How Exactly Does Your Body Adjust To High Altitude?

When you find yourself at high altitude, your body has to adjust to the lack of oxygen, relative to that available at sea level. Otherwise you would not be able to survive or thrive in that type of environment. But how exactly does your body do just that?

Indeed it performs an entire set of physiological changes to try to maintain its cells’ normal oxygenation. Some of which are immediate effects, once it realizes you are in a low oxygen environment, and some of which take days to weeks to fully execute. But before we get into the details, let’s first define what ‘high altitude’ actually is.

What is high altitude?

High altitude generally refers to elevations at or over 2,500 meters or a little more than 8000 feet.

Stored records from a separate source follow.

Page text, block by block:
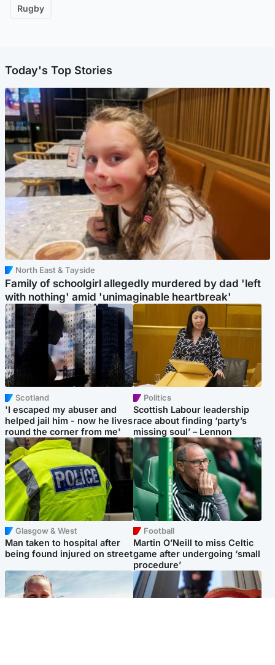
Rugby
Today's Top Stories
North East & Tayside
Family of schoolgirl allegedly murdered by dad 'left
with nothing' amid 'unimaginable heartbreak'
Scotland
'I escaped my abuser and
helped jail him - now he lives
round the corner from me'
Politics
Scottish Labour leadership
race about finding ‘party’s
missing soul’ – Lennon
Glasgow & West
Man taken to hospital after
being found injured on street
Football
Martin O’Neill to miss Celtic
game after undergoing ‘small
procedure’
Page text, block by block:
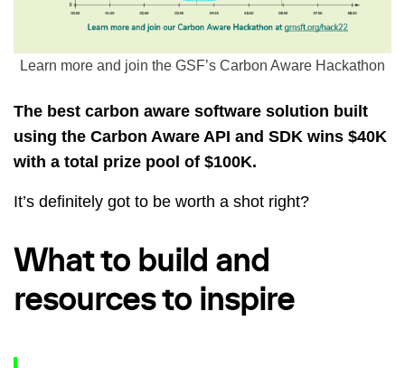
Learn more and join the GSF’s Carbon Aware Hackathon
The best carbon aware software solution built
using the Carbon Aware API and SDK wins $40K
with a total prize pool of $100K.
It’s definitely got to be worth a shot right?
What to build and
resources to inspire
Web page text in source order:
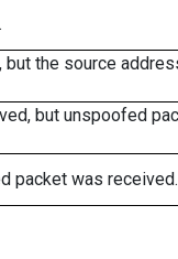
the source
but unspoofed
packet was received.
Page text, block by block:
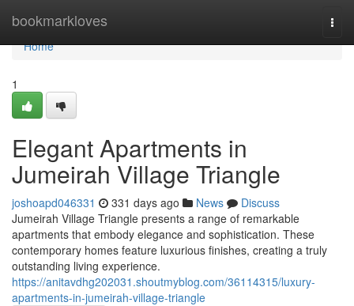
bookmarkloves
Home
Home
1
Elegant Apartments in
Jumeirah Village Triangle
joshoapd046331 331 days ago News
Discuss
Jumeirah Village Triangle presents a range of remarkable
apartments that embody elegance and sophistication. These
contemporary homes feature luxurious finishes, creating a truly
outstanding living experience.
https://anitavdhg202031.shoutmyblog.com/36114315/luxury-
apartments-in-jumeirah-village-triangle
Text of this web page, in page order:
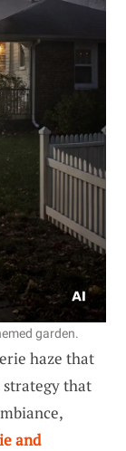
garden.
haze that
strategy that
and
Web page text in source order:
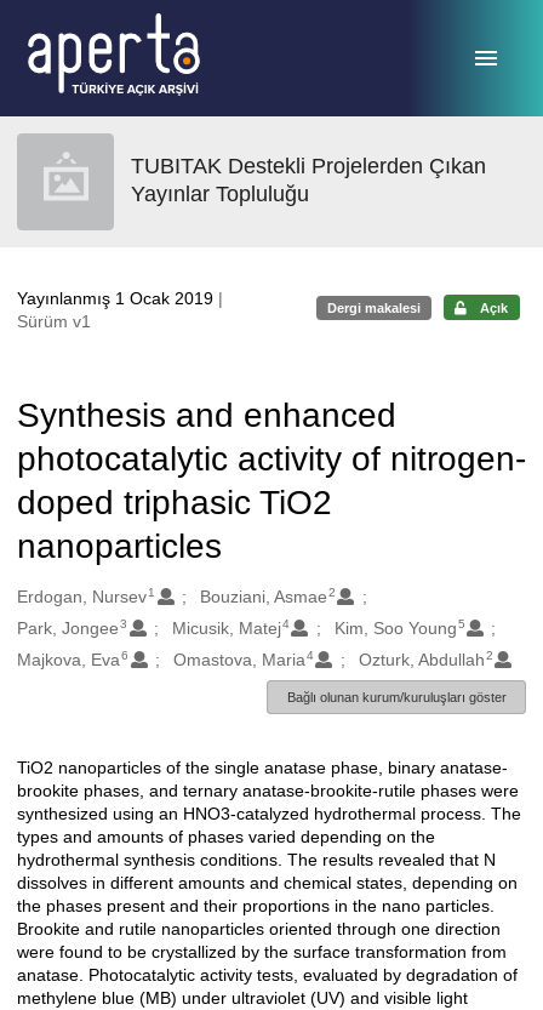
TUBITAK Destekli Projelerden Çıkan
Yayınlar Topluluğu
Yayınlanmış 1 Ocak 2019 |
Sürüm v1
Dergi makalesi Açık
Synthesis and enhanced
photocatalytic activity of nitrogen-
doped triphasic TiO2
nanoparticles
Oluşturanlar
Erdogan, Nursev1 Bouziani, Asmae2
Park, Jongee 3 Micusik, Matej4 Kim, Soo Young5
Majkova, Eva 6 Omastova, Maria4 Ozturk, Abdullah2
Bağlı olunan kurum/kuruluşları göster
Açıklama
TiO2 nanoparticles of the single anatase phase, binary anatase-
brookite phases, and ternary anatase-brookite-rutile phases were
synthesized using an HNO3-catalyzed hydrothermal process. The
types and amounts of phases varied depending on the
hydrothermal synthesis conditions. The results revealed that N
dissolves in different amounts and chemical states, depending on
the phases present and their proportions in the nano particles.
Brookite and rutile nanoparticles oriented through one direction
were found to be crystallized by the surface transformation from
anatase. Photocatalytic activity tests, evaluated by degradation of
methylene blue (MB) under ultraviolet (UV) and visible light
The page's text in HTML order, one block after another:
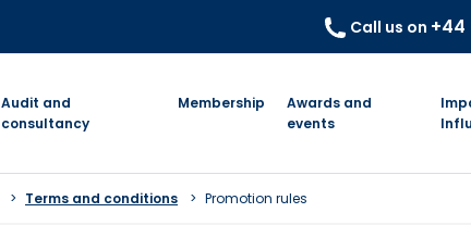
Call us on +44
Audit and
consultancy
Membership
Awards and
events
Terms and conditions Promotion rules

However different references have their own definitions.

Medscape.com, a learning website for healthcare professionals, provides the following definitions:

altitude	corresponding label
anything over 4,800 feet (1,500 meters)	generally refers to ‘high altitude environment’
6,400 – 11,200 feet (2,000 – 3,500 meters)	moderate altitude
11,200 – 18,000 feet (3,500 – 5,600 meters)	very high altitude
18,000 feet or more (5,600 meters or more)	extreme altitude

Medscape altitude definitions from the article ‘Altitude Illness – Cerebral Syndromes’ (mobile scroll left and right)

Cleveland Clinic’s article on high altitude illnesses has similar but not exactly the same definitions:

altitude	corresponding label
8,000 – 12,000 feet (2,400 – 3,600 meters)	high altitude
12,000 – 18,000 feet (3,600 – 5,600 meters)	very high altitude
18,000 feet or more (5,600 meters or more)	extreme altitude

Cleveland Clinic’s altitude definitions from their article ‘Altitude Sickness‘ (mobile scroll left and right)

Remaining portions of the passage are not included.